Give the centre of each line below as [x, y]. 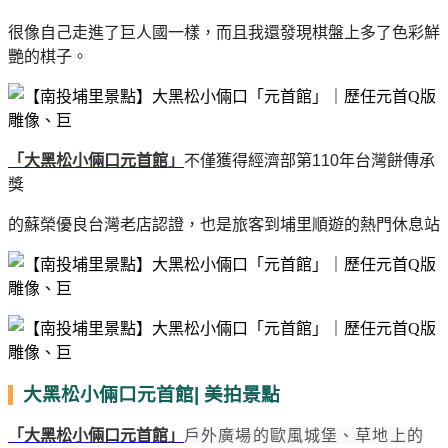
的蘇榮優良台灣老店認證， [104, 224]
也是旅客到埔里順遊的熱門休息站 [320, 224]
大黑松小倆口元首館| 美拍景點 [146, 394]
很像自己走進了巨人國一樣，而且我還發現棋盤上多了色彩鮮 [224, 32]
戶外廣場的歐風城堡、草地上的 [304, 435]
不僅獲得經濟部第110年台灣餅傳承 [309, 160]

* * *

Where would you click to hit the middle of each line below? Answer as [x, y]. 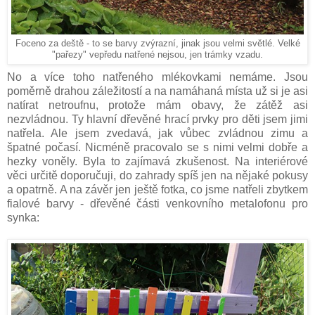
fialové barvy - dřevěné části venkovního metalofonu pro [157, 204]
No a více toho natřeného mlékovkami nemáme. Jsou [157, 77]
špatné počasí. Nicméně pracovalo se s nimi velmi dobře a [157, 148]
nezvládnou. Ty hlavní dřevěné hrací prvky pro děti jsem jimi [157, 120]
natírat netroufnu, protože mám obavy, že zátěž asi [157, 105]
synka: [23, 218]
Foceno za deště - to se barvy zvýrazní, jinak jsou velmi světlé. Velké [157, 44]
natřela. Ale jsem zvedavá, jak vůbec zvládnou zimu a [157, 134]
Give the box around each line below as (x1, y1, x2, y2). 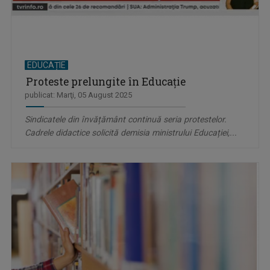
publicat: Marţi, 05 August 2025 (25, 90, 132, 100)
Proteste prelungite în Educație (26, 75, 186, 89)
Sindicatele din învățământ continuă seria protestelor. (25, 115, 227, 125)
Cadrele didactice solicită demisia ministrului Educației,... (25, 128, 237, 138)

Assigned task: When a line in the material includes the word "jsem", copy it out.

Solution for this problem:
nezvládnou. Ty hlavní dřevěné hrací prvky pro děti jsem jimi [157, 120]
natřela. Ale jsem zvedavá, jak vůbec zvládnou zimu a [157, 134]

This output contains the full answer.